Saturday 6 July 2013

Who The Fudge am I to Judge?

When driving home in the rain, I observed a woman holding an open umbrella over her partner's head as they walked in sombre silence.  As I do with everyone I pass, I blessed them with LOVE and continued to sing my favourite rain-themed tunes that seem to tumble out of my mouth in such soggy weather.
 
Then the voices interupted the music in my head, 'She is doing her duty, like a good wife should,' said a gravelly voice.  'That's so sexist,' a shrill voice snapped. 'She is caring for him, that's why she keeps him dry,' assured another.  'She doesn't value herself.  She is drenched!'  The hullaballoo was unacceptable as I couldn't hear myself sing (like an angel, I might add! ;op)  I suggested to the voices that they were simply two people walking, one holding an umbrella.  The end.  Whatever judgments the voices made about these folks were irrelevant, a waste of time and energy and more importantly distracting me from singing Barney the Dinosaur's song If all the raindrops...

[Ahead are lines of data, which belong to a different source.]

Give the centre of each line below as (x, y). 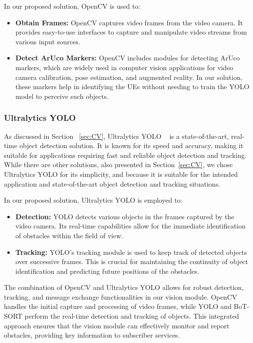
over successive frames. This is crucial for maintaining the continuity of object (132, 261)
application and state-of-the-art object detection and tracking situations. (112, 183)
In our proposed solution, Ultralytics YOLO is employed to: (93, 200)
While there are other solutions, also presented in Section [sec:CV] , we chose (118, 164)
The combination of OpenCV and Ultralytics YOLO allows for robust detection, (124, 287)
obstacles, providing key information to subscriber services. (92, 335)
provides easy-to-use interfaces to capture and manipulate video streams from (131, 32)
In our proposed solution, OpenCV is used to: (72, 6)
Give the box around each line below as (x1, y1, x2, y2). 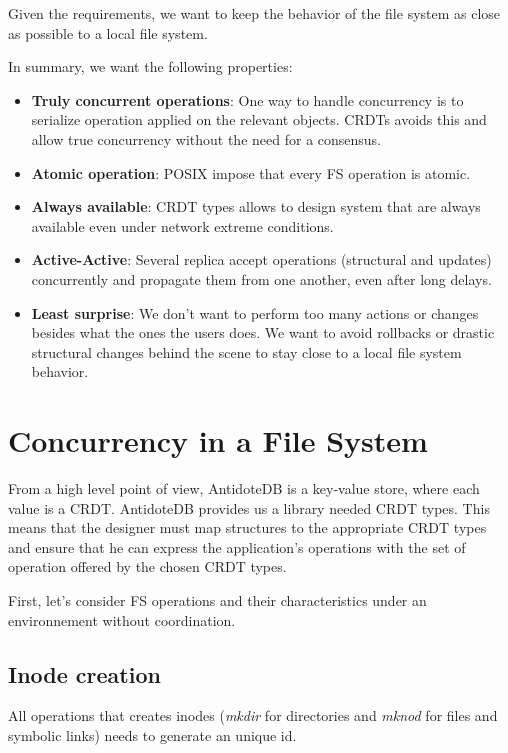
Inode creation (8, 658, 161, 689)
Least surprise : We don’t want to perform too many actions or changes (31, 302, 479, 323)
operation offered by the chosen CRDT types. (8, 556, 287, 577)
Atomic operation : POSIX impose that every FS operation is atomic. (31, 162, 471, 183)
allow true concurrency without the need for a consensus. (31, 128, 382, 149)
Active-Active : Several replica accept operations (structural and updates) (31, 249, 492, 270)
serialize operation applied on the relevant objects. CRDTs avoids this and (31, 109, 487, 130)
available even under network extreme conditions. (31, 215, 334, 236)
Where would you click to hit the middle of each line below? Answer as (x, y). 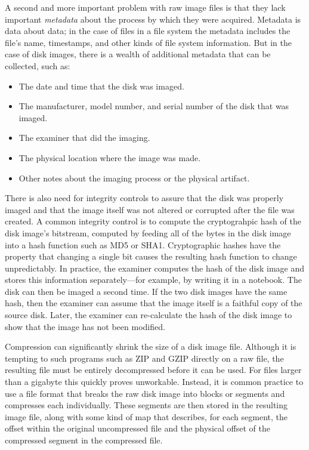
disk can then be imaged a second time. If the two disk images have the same (146, 291)
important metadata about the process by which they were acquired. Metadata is (153, 19)
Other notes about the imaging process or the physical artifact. (134, 178)
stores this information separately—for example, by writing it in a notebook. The (153, 280)
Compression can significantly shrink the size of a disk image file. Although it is (151, 346)
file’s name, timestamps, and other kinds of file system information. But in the (149, 42)
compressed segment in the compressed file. (84, 440)
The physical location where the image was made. (110, 157)

When we judge we are usually projecting our thoughts of our reality onto others and their situations.  But these thoughts might be a gazillion miles away from their truth, which is all that matters to them.  For example, if you see a parent yelling at a child, don't condemn them as a child abuser.  Who are you to judge another? It is healthier to bless and forgive them.  You don't know what is going on in that person's life for them to react that way.  They, obviously, are not in a state of peaceful awareness and able to create a more compassionate scenario, otherwise they would. 
 
When you offer love and forgiveness, you dissolve that grumpy cloud of judgment that skews your vision.  What you send to others returns to you and so you are also sending love and forgiveness to yourself - Bonus! Judging others, however, achieves nothing and actually stops you from seeing things as they really are.  Love and forgiveness, on the otherhand, frees everyone.  YEAY!

So if we can look beyond the roles people play and not judge a book by its cover and all that, we feel free, able to accept people for who they are, rather than obscuring them with our expectations and judgments and blaming them for the way we feel about them, which only serves to make us feel blah.
 
So today's mantra is: 

Who the fudge am I to judge?  I love and bless instead.